What to work on: Please restate word for word the lines of the entries below from the one with "Funktion kuvaaja [81, 320]" to the one with "To install via", inclusive, and leave out every picture.

Records:
##########

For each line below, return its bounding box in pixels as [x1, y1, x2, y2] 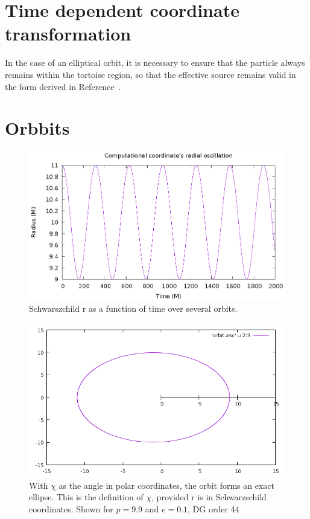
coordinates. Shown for [29, 503, 113, 515]
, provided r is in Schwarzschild [151, 491, 267, 503]
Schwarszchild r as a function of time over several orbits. [29, 302, 238, 315]
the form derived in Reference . [5, 80, 121, 92]
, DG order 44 [188, 503, 239, 515]
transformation [5, 21, 131, 46]
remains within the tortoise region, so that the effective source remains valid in [5, 68, 296, 80]
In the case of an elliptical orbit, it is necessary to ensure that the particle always [5, 56, 305, 69]
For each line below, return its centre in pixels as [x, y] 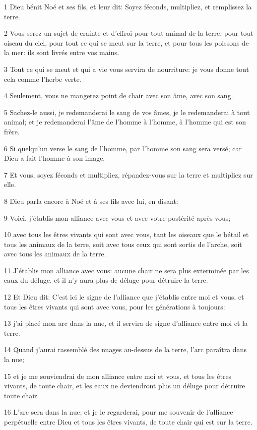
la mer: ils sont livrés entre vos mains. [62, 52]
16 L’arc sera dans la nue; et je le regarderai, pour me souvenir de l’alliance [119, 412]
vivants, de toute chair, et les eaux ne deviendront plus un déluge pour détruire [125, 386]
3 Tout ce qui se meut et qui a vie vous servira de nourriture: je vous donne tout [127, 69]
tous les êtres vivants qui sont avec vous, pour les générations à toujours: [115, 306]
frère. [12, 131]
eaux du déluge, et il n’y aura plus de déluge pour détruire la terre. [106, 280]
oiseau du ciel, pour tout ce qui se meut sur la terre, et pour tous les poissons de [127, 42]
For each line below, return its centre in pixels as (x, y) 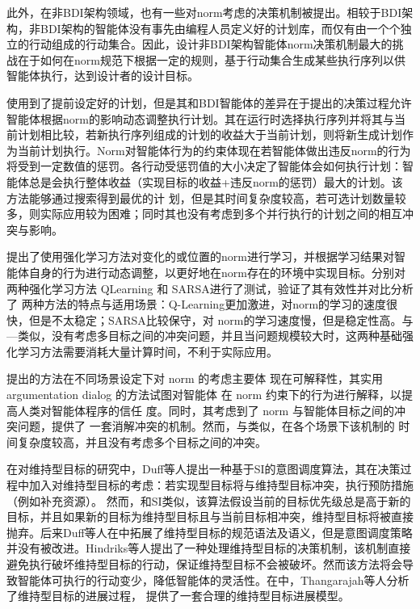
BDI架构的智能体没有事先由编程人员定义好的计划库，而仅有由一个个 (220, 28)
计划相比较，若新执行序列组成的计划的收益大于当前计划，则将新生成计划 (210, 134)
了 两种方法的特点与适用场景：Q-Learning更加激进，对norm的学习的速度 (197, 304)
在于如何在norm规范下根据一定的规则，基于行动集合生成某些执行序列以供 (211, 59)
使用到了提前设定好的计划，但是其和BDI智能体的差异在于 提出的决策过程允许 (209, 102)
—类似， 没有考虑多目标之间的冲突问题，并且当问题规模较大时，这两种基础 (204, 336)
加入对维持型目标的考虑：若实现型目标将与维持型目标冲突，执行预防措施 (221, 485)
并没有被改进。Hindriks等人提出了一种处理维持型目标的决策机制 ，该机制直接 (209, 548)
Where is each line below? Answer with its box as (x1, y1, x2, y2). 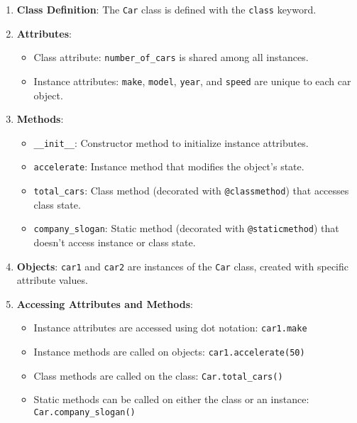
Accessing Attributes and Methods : (16, 296, 193, 311)
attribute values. (16, 273, 88, 287)
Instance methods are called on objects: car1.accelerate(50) (33, 344, 305, 359)
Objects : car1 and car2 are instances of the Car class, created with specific (16, 258, 349, 273)
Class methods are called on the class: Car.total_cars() (33, 368, 283, 383)
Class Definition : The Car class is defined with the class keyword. (16, 2, 317, 16)
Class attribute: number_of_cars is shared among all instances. (33, 50, 309, 65)
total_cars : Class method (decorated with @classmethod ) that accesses (33, 183, 349, 198)
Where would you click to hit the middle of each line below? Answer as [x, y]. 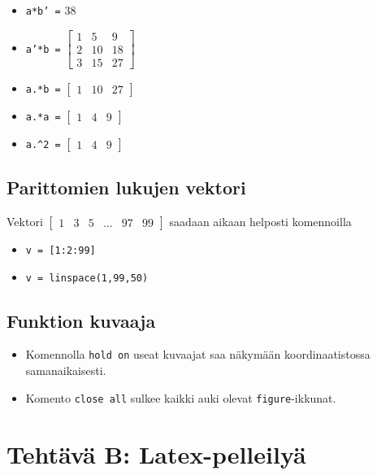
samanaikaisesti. [66, 370]
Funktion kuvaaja [81, 320]
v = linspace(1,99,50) [87, 278]
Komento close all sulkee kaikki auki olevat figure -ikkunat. [181, 397]
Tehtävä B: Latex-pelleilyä [156, 453]
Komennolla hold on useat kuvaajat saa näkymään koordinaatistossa [198, 354]
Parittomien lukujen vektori [126, 187]
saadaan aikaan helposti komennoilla [260, 221]
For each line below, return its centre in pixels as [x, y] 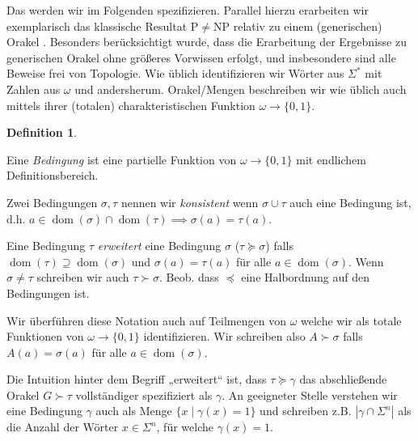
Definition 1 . [42, 132]
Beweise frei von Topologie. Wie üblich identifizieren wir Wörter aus [175, 73]
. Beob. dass [189, 277]
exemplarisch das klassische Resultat [97, 25]
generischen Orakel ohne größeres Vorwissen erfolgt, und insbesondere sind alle [201, 57]
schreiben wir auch [83, 277]
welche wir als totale [351, 320]
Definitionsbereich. [53, 175]
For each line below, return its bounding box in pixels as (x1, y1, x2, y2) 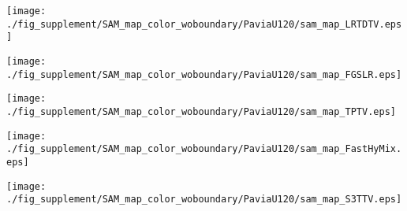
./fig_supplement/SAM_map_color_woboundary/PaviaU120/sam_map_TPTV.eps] (6, 105, 396, 117)
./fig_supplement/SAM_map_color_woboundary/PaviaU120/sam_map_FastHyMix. (6, 143, 402, 155)
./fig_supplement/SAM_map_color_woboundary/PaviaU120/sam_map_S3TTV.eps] (6, 194, 402, 205)
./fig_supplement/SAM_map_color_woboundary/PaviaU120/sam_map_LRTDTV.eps (6, 18, 402, 30)
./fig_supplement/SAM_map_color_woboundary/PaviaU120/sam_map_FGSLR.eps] (6, 68, 402, 80)
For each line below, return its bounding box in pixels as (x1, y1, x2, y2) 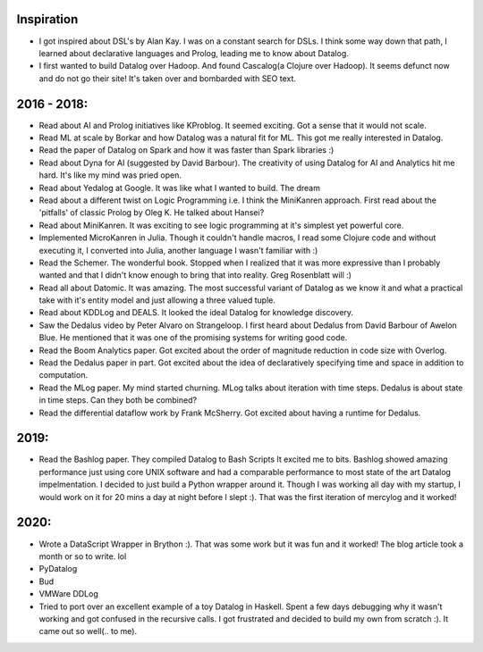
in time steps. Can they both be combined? (38, 395, 197, 405)
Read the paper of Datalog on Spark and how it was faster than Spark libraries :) (38, 145, 335, 155)
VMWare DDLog (38, 589, 98, 599)
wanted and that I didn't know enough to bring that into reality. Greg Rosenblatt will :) (38, 270, 352, 280)
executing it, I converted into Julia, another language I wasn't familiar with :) (38, 245, 318, 255)
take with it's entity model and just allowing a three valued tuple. (38, 295, 276, 305)
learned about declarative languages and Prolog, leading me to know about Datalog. (38, 47, 349, 58)
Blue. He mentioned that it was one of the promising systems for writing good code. (38, 332, 348, 343)
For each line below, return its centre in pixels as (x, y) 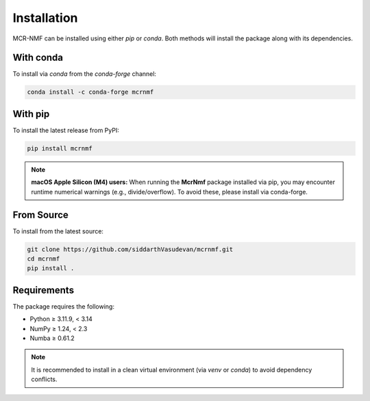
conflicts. (44, 379)
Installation (45, 18)
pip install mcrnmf (60, 148)
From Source (40, 215)
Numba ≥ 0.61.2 (52, 338)
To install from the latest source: (58, 231)
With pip (31, 114)
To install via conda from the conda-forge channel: (85, 74)
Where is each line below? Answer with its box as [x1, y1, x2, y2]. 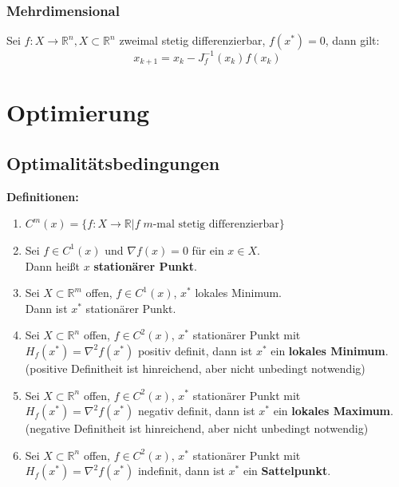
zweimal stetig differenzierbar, [119, 32, 266, 49]
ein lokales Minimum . [271, 342, 389, 358]
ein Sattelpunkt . [243, 462, 331, 479]
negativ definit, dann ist [137, 402, 255, 419]
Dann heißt [25, 257, 81, 274]
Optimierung [6, 96, 150, 129]
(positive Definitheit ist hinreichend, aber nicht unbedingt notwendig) [25, 359, 365, 376]
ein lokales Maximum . [273, 402, 393, 419]
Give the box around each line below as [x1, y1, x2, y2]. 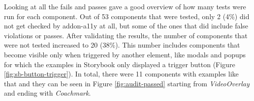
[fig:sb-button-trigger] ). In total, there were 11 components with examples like [4, 69, 239, 79]
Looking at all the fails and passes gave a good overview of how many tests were [4, 1, 246, 11]
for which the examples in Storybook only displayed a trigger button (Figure [4, 59, 235, 69]
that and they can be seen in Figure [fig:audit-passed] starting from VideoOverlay [4, 78, 250, 88]
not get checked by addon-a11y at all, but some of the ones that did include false [4, 21, 249, 31]
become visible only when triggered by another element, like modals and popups [4, 49, 246, 59]
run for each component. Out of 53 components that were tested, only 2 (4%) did [4, 11, 250, 21]
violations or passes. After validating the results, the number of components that [4, 30, 248, 40]
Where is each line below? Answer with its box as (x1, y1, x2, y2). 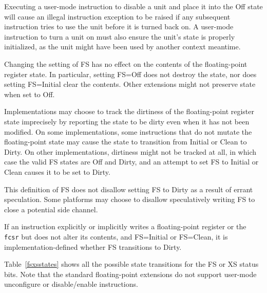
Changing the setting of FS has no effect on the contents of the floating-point (4, 58, 247, 69)
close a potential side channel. (4, 204, 98, 214)
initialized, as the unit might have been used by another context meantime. (4, 41, 241, 52)
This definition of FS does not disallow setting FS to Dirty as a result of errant (4, 184, 253, 194)
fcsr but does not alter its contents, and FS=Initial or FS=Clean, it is (4, 231, 228, 242)
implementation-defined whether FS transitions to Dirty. (4, 241, 182, 252)
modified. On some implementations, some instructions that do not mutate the (4, 126, 252, 137)
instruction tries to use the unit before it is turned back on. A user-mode (4, 21, 234, 32)
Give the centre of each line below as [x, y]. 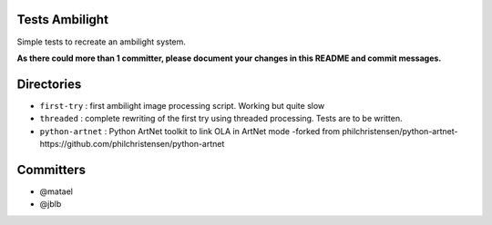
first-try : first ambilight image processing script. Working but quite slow [182, 105]
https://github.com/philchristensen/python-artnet [132, 143]
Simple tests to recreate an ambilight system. [102, 42]
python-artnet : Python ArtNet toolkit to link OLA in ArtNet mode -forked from [190, 131]
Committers [51, 169]
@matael [56, 191]
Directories [49, 84]
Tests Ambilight [63, 20]
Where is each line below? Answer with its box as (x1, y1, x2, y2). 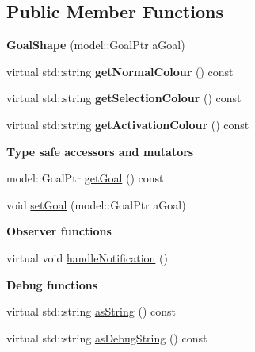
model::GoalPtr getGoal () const (6, 170, 164, 186)
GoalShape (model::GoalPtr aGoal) (6, 36, 185, 53)
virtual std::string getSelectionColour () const (6, 90, 242, 106)
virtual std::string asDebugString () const (6, 329, 207, 346)
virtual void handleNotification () (6, 249, 168, 266)
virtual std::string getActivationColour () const (6, 116, 249, 132)
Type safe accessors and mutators (6, 143, 194, 159)
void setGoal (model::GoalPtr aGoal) (6, 196, 186, 212)
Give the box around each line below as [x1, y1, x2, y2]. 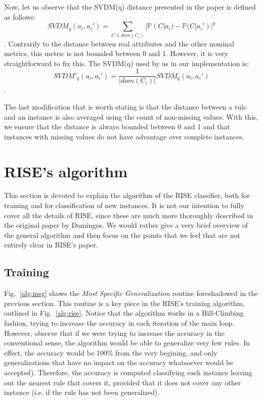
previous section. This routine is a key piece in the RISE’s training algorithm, [4, 297, 245, 308]
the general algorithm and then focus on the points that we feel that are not [4, 229, 240, 240]
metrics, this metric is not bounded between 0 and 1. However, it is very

##########

Reply to the task:
Funktion kuvaaja [81, 320]
v = linspace(1,99,50) [87, 278]
Komento close all sulkee kaikki auki olevat figure -ikkunat. [181, 397]
Tehtävä B: Latex-pelleilyä [156, 453]
Komennolla hold on useat kuvaajat saa näkymään koordinaatistossa [198, 354]
Parittomien lukujen vektori [126, 187]
saadaan aikaan helposti komennoilla [260, 221]
For each line below, return its centre in pixels as [x, y] 
Definition 1 . [42, 132]
Beweise frei von Topologie. Wie üblich identifizieren wir Wörter aus [175, 73]
. Beob. dass [189, 277]
exemplarisch das klassische Resultat [97, 25]
generischen Orakel ohne größeres Vorwissen erfolgt, und insbesondere sind alle [201, 57]
schreiben wir auch [83, 277]
welche wir als totale [351, 320]
Definitionsbereich. [53, 175]
For each line below, return its bounding box in pixels as (x1, y1, x2, y2) 
./fig_supplement/SAM_map_color_woboundary/PaviaU120/sam_map_TPTV.eps] (6, 105, 396, 117)
./fig_supplement/SAM_map_color_woboundary/PaviaU120/sam_map_FastHyMix. (6, 143, 402, 155)
./fig_supplement/SAM_map_color_woboundary/PaviaU120/sam_map_S3TTV.eps] (6, 194, 402, 205)
./fig_supplement/SAM_map_color_woboundary/PaviaU120/sam_map_LRTDTV.eps (6, 18, 402, 30)
./fig_supplement/SAM_map_color_woboundary/PaviaU120/sam_map_FGSLR.eps] (6, 68, 402, 80)
For each line below, return its bounding box in pixels as (x1, y1, x2, y2) 
in time steps. Can they both be combined? (38, 395, 197, 405)
Read the paper of Datalog on Spark and how it was faster than Spark libraries :) (38, 145, 335, 155)
VMWare DDLog (38, 589, 98, 599)
wanted and that I didn't know enough to bring that into reality. Greg Rosenblatt will :) (38, 270, 352, 280)
executing it, I converted into Julia, another language I wasn't familiar with :) (38, 245, 318, 255)
take with it's entity model and just allowing a three valued tuple. (38, 295, 276, 305)
learned about declarative languages and Prolog, leading me to know about Datalog. (38, 47, 349, 58)
Blue. He mentioned that it was one of the promising systems for writing good code. (38, 332, 348, 343)
For each line below, return its centre in pixels as (x, y) 
conflicts. (44, 379)
Installation (45, 18)
pip install mcrnmf (60, 148)
From Source (40, 215)
Numba ≥ 0.61.2 (52, 338)
To install from the latest source: (58, 231)
With pip (31, 114)
To install via conda from the conda-forge channel: (85, 74)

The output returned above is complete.